A funny thing happened a few days ago. M and I had been working on his dome that morning, and he, W and I were sharing lunch under the barn's porch. W looked over at the next ridge and saw a dark minivan slowly coming down the road that runs along its spine - the same road that leads to M's property. It was moving in fits and starts, like the driver was looking for something.
M got some binoculars and started glassing them just as two people got out. They were wandering around on the parcel on the other side of the road, belonging to the brother of a friend of ours. He said to me something like, "We should go see if we can help those folks."
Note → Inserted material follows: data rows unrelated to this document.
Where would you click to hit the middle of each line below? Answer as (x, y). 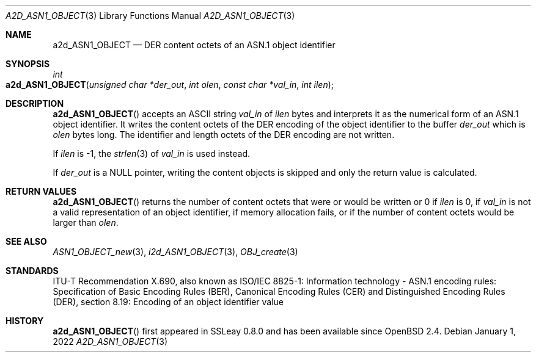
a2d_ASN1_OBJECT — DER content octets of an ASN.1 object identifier (194, 45)
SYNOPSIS (28, 64)
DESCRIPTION (35, 103)
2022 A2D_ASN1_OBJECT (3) (110, 341)
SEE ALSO (26, 241)
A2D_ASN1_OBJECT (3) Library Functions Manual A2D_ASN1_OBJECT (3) (150, 16)
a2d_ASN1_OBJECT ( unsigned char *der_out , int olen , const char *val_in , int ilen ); (170, 85)
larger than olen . (86, 222)
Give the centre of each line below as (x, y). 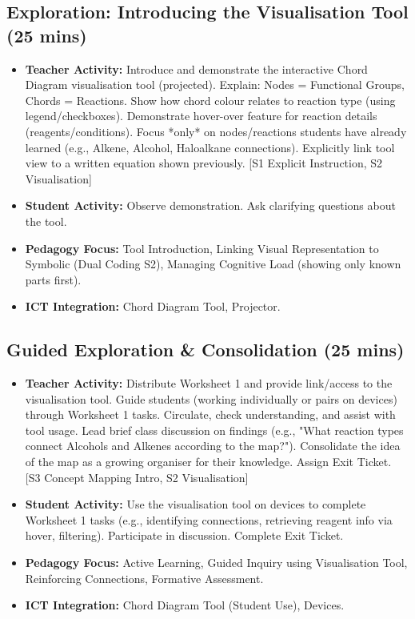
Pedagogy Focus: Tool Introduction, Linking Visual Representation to (202, 248)
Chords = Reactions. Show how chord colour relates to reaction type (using (210, 100)
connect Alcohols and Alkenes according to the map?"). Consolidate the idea (213, 446)
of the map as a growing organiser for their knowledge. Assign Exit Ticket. (208, 462)
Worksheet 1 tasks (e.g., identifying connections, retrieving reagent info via (209, 519)
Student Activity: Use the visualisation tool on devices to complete (196, 504)
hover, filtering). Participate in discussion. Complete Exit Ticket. (184, 535)
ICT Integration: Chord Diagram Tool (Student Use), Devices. (185, 605)
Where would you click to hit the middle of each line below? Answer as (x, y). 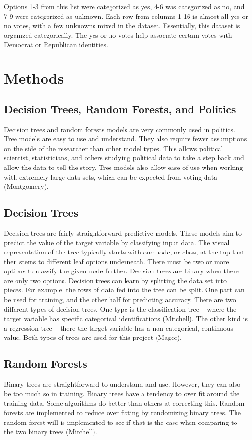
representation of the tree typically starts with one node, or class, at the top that (124, 252)
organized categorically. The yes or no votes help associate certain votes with (118, 35)
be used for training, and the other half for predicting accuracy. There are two (120, 299)
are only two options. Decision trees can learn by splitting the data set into (115, 280)
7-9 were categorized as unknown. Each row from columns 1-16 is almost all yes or (126, 16)
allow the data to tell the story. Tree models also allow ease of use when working (124, 167)
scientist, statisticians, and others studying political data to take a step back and (124, 158)
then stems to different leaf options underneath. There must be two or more (117, 261)
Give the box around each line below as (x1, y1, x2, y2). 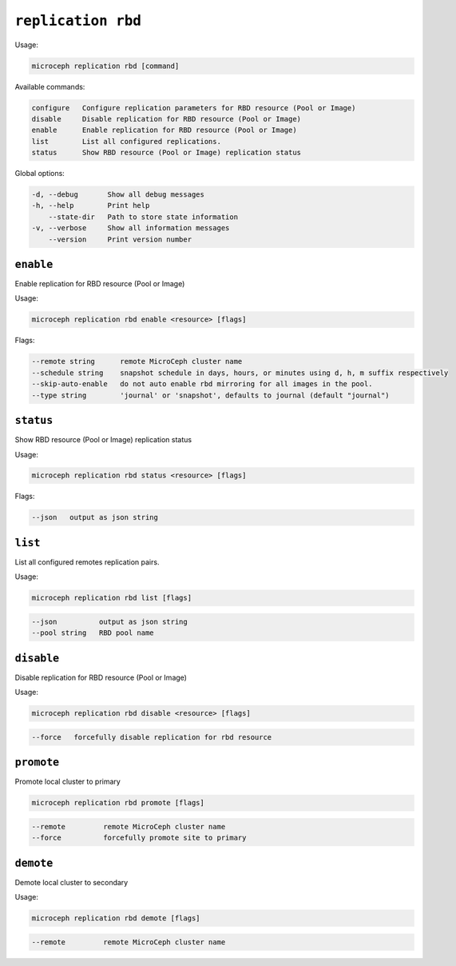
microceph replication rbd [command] (31, 61, 180, 70)
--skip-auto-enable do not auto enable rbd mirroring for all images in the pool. (31, 380, 373, 389)
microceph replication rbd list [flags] (31, 593, 192, 603)
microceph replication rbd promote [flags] (31, 798, 205, 808)
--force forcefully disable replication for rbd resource (31, 732, 272, 741)
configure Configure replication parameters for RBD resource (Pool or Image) (31, 103, 356, 112)
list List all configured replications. (31, 137, 221, 146)
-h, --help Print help (31, 201, 150, 210)
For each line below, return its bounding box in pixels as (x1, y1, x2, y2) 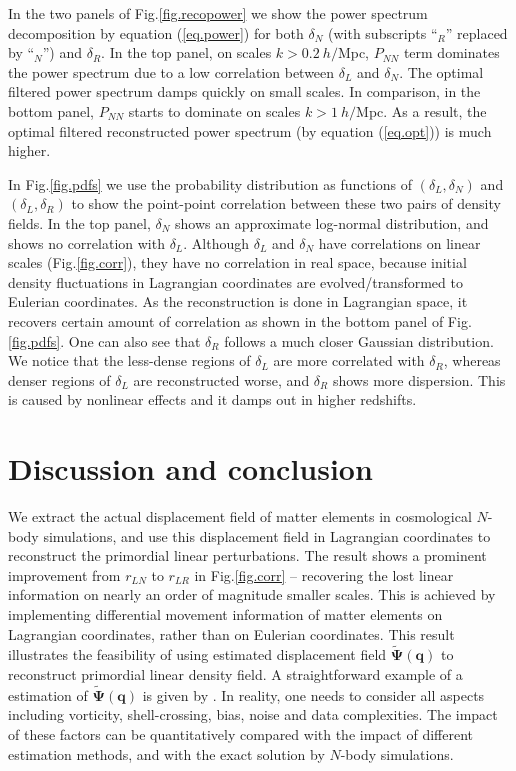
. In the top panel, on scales (101, 42, 272, 63)
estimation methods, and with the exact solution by (8, 743, 325, 764)
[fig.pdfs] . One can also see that (8, 330, 201, 351)
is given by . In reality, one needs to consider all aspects (142, 684, 485, 705)
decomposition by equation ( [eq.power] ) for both (8, 22, 304, 43)
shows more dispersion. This (332, 369, 506, 390)
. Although (183, 232, 250, 253)
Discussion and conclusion (8, 448, 373, 489)
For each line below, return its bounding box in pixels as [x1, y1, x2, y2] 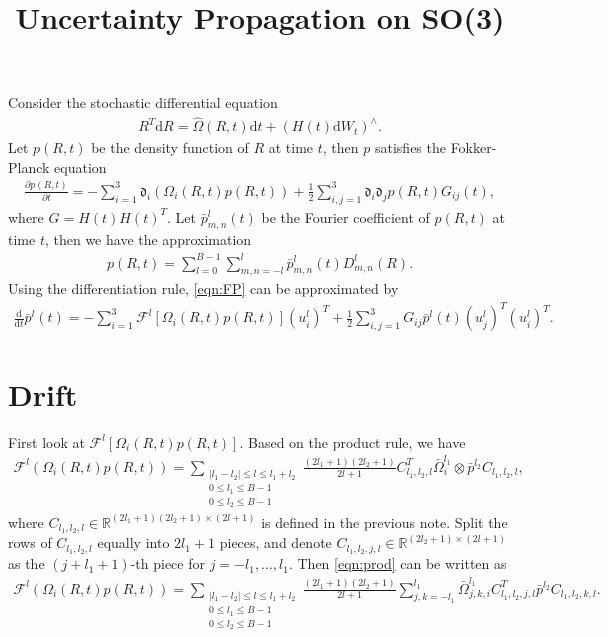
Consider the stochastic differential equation [8, 92, 278, 113]
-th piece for [130, 553, 205, 574]
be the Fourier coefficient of [261, 206, 430, 227]
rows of [8, 532, 52, 553]
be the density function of [91, 137, 249, 158]
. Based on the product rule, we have [239, 431, 466, 452]
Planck [8, 156, 50, 177]
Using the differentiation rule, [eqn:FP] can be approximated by [8, 278, 399, 299]
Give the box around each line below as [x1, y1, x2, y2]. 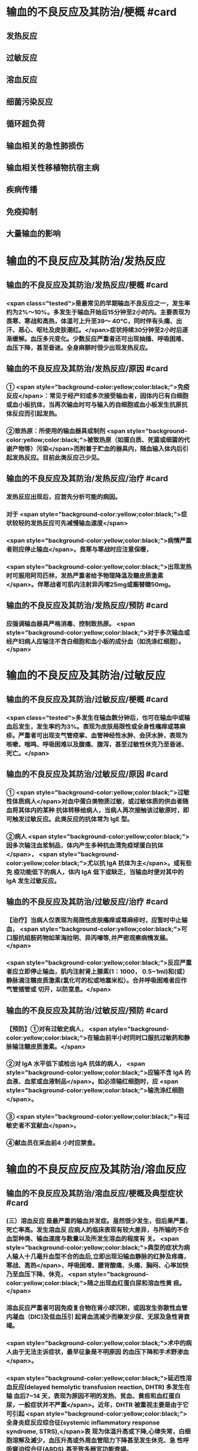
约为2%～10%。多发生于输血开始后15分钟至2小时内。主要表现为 [6, 308, 191, 316]
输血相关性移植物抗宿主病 [6, 162, 99, 172]
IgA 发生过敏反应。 [6, 877, 60, 885]
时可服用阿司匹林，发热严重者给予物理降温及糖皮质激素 [6, 571, 164, 580]
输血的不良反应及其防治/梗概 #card [6, 5, 177, 19]
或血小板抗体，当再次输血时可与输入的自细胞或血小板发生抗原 [6, 400, 182, 408]
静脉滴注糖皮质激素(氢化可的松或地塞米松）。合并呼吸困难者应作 [6, 976, 187, 985]
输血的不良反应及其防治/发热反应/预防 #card [6, 600, 168, 610]

M and I were dressed the way we usually are during a normal day. He looked like the respectable young man he is: clean and well-groomed, T-shirt and jeans, skateboard-taped wonder-nine on his hip. I looked like something that had just spent ten years in a cave: Scraggly beard, camo pants, torn t-shirt with the sleeves ripped off, belt knife and shredded boony hat. I wasn't wearing my .45, which meant I had my WUC (World's Ugliest Carbine) close to hand. We went down to the wash, climbed the slope on the other side, and vectored in on where these folks were following the cliff on the far side of the ridge.
For a wonder most of the dogs elected to stay home, which as it turns out was just as well. But Little Bear tagged along at a distance. As we approached the strangers, M suggested that he greet them and I hang back with my long gun, so that's what we did. In hindsight I think maybe he meant I shouldn't approach them at all: I'm not the friendliest guy with strangers.
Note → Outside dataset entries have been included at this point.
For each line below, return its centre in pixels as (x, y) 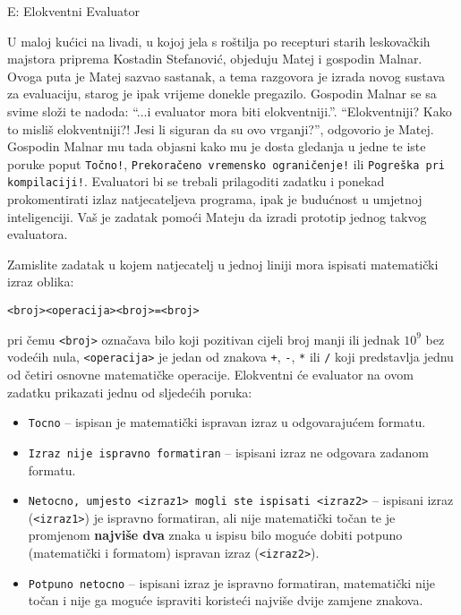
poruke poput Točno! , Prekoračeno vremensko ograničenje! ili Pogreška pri (226, 163)
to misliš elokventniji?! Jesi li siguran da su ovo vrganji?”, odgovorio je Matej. (221, 128)
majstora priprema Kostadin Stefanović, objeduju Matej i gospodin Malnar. (215, 59)
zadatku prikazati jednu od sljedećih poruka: (130, 392)
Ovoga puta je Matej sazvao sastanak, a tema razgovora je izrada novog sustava (226, 76)
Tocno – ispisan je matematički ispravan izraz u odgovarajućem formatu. (227, 422)
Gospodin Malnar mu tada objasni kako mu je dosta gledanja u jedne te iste (217, 146)
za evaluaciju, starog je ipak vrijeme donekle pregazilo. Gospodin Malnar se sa (222, 94)
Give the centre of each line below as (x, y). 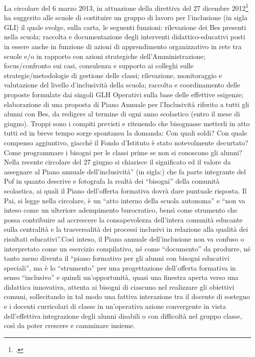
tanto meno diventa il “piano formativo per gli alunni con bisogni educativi (117, 258)
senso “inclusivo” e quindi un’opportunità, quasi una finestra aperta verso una (121, 277)
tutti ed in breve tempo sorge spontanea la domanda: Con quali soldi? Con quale (126, 133)
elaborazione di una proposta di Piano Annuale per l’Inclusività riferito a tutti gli (127, 104)
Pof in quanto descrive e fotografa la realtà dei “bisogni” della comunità (112, 181)
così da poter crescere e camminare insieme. (70, 325)
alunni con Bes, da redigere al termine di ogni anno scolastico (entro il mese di (122, 114)
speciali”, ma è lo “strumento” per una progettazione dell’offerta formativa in (120, 267)
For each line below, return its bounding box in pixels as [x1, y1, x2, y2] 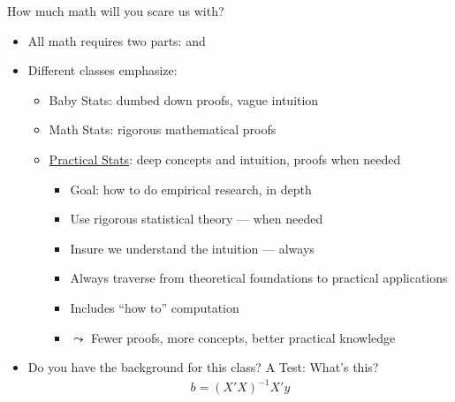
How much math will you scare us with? [7, 2, 224, 19]
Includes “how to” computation [70, 298, 239, 316]
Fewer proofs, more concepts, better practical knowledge [91, 328, 396, 346]
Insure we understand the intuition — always [70, 239, 315, 257]
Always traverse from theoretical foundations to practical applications [70, 269, 448, 287]
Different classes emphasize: [27, 61, 178, 80]
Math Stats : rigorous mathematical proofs [49, 120, 277, 139]
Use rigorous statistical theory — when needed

As soon as M cleared the brush and greeted them, I could see that this wasn't exactly going to be a Red Dawn re-enactment. It turns out that what we had here was a profoundly misplaced couple from New York who had for some reason bought a parcel of desert land about four years ago and now couldn't quite find it. In fact the guy had never been here at all and pretty clearly wished he had left it that way. They didn't look any too happy to meet M, though he was as friendly as could be. I couldn't hide back in the junipers all day, so I figured, "Wait'll they get a load of me" and stepped out, slinging the carbine. Yeah, that did the trick.
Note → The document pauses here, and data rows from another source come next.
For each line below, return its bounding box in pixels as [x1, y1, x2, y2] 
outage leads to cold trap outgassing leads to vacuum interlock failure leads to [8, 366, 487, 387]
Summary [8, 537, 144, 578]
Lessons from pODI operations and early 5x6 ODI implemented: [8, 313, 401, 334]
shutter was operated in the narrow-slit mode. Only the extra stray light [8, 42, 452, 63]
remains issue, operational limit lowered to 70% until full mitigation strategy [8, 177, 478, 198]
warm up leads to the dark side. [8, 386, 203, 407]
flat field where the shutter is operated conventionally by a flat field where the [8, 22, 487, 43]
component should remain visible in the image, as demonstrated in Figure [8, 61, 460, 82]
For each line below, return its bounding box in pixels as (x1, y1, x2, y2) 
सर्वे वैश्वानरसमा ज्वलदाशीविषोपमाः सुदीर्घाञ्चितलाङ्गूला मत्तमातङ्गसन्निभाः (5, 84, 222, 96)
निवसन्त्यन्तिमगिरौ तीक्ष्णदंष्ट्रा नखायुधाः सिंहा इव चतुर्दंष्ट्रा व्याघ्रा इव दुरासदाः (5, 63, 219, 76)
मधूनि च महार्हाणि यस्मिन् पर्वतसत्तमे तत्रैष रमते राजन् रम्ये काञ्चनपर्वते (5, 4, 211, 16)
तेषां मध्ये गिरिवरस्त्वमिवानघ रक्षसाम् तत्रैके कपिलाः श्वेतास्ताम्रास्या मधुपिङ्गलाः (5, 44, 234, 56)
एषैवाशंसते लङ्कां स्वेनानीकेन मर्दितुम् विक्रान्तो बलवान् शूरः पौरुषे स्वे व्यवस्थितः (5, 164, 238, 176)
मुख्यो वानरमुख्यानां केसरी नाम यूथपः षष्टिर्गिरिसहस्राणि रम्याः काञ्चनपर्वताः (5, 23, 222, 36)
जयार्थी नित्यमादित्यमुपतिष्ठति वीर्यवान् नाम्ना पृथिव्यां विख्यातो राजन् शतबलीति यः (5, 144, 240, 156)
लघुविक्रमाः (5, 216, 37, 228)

They had two "dogs" with them, a constantly-yapping ankle-biter that never left Momma's arms and a funny-looking little thing sort of like a designer pit bull on a leash. Seriously, I've no idea what breed it was but it looked like what you'd get if Andy Warhol designed a pit bull terrier. Little Bear, seeing there was no danger, came out from behind me. He immediately took a dislike to the unfriendly little thing on the leash and got in his face. Now there were three barking dogs, pretty much drowning out whatever it was M and the lady were saying to one another. The guy with the leash never said a word, just kept backing away and trying to save his darling whatever-it-was from the ravening black beast (My floppy puppy). I'm thinking, sheesh, if Fritz were here and free of his clown collar, I'm not sure there'd be survivors.
M and I could see our job here was done, so we said our goodbyes as friendly as possible and headed back into the bush. When we got back, M said to W: "Know anybody who wants to buy some property? I think there's a parcel about to come up for sale!"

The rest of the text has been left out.